⟨

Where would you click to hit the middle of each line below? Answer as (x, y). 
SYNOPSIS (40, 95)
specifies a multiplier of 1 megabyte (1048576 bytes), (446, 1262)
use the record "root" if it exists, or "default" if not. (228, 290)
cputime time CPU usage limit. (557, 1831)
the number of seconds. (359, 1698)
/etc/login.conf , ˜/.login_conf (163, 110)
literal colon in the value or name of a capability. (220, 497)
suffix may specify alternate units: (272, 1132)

⟩
⟨

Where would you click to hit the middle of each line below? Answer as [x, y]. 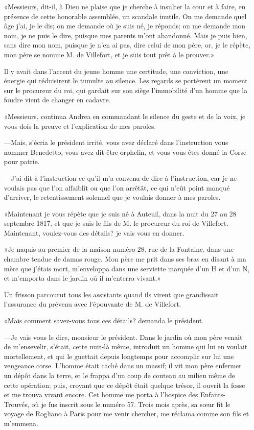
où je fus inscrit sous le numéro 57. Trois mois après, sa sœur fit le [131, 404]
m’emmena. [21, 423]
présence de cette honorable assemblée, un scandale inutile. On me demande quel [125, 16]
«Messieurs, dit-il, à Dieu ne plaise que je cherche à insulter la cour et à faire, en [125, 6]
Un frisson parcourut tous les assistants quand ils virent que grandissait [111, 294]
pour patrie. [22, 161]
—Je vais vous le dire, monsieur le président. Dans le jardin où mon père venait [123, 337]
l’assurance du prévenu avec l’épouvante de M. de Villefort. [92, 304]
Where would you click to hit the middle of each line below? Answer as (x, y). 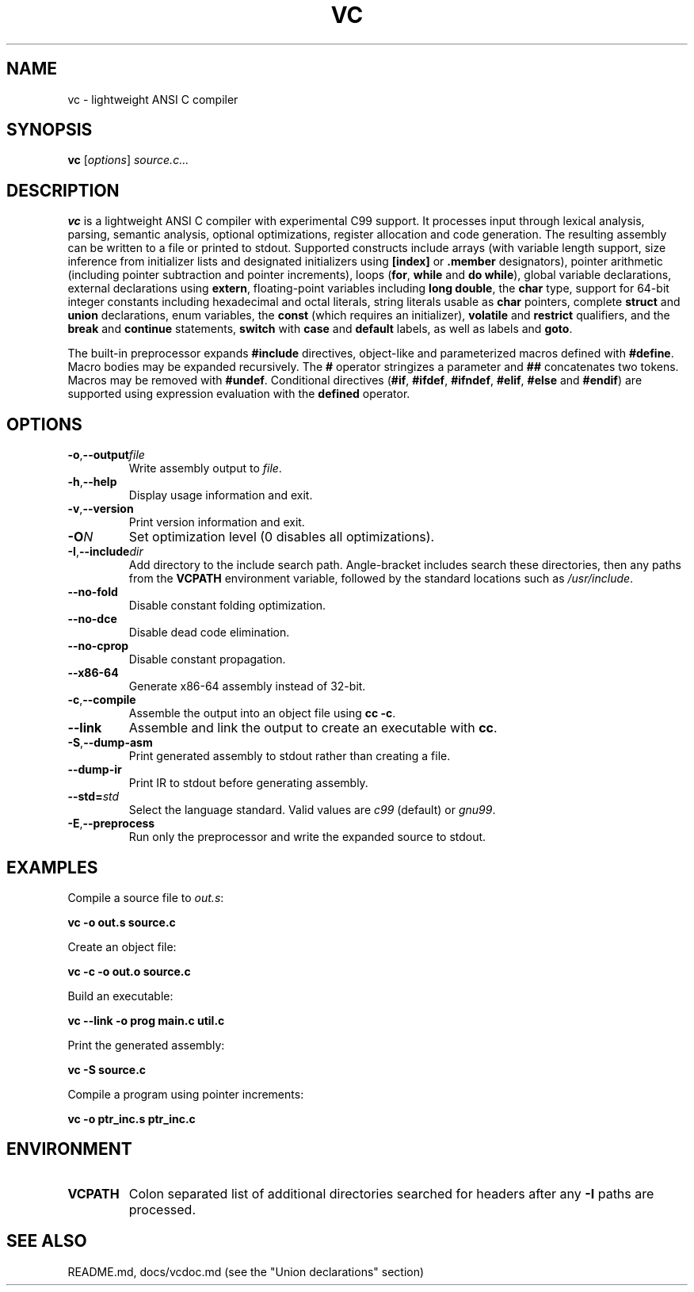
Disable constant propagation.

⟩

** WHAT YOU WILL DO **
Taking the entries above, extract every line from the one bearing "où je fus inscrit" through the one bearing "Disable constant propagation.", exactly, with no pictures.

** WRITTEN SOLUTION **
où je fus inscrit sous le numéro 57. Trois mois après, sa sœur fit le [131, 404]
m’emmena. [21, 423]
présence de cette honorable assemblée, un scandale inutile. On me demande quel [125, 16]
«Messieurs, dit-il, à Dieu ne plaise que je cherche à insulter la cour et à faire, en [125, 6]
Un frisson parcourut tous les assistants quand ils virent que grandissait [111, 294]
pour patrie. [22, 161]
—Je vais vous le dire, monsieur le président. Dans le jardin où mon père venait [123, 337]
l’assurance du prévenu avec l’épouvante de M. de Villefort. [92, 304]
Where would you click to hit the middle of each line below? Answer as (x, y). 
Disable constant propagation.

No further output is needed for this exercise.